── EXERCISE DATA ──

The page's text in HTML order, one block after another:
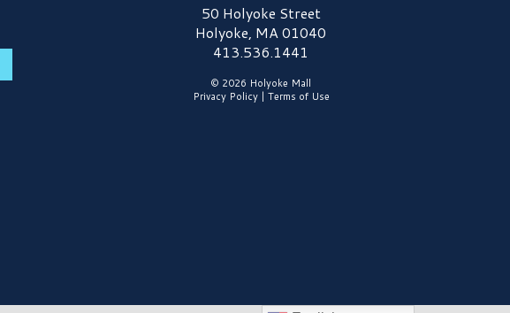
Holyoke Mall Logo50 Holyoke Street
Holyoke, MA 01040
413.536.1441
© 2026 Holyoke Mall
Privacy Policy| Terms of Use
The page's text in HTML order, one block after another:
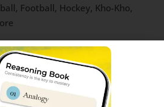
Football, Hockey, Kho-Kho,
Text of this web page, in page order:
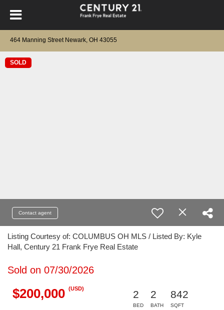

───

▶ PROBLEM:
Output the records exactly, pictures excluded.

▶ RESULT:
The page's text in HTML order, one block after another:
Holyoke Mall Logo50 Holyoke Street
Holyoke, MA 01040
413.536.1441
© 2026 Holyoke Mall
Privacy Policy| Terms of Use
The page's text in HTML order, one block after another:
Football, Hockey, Kho-Kho,
Text of this web page, in page order:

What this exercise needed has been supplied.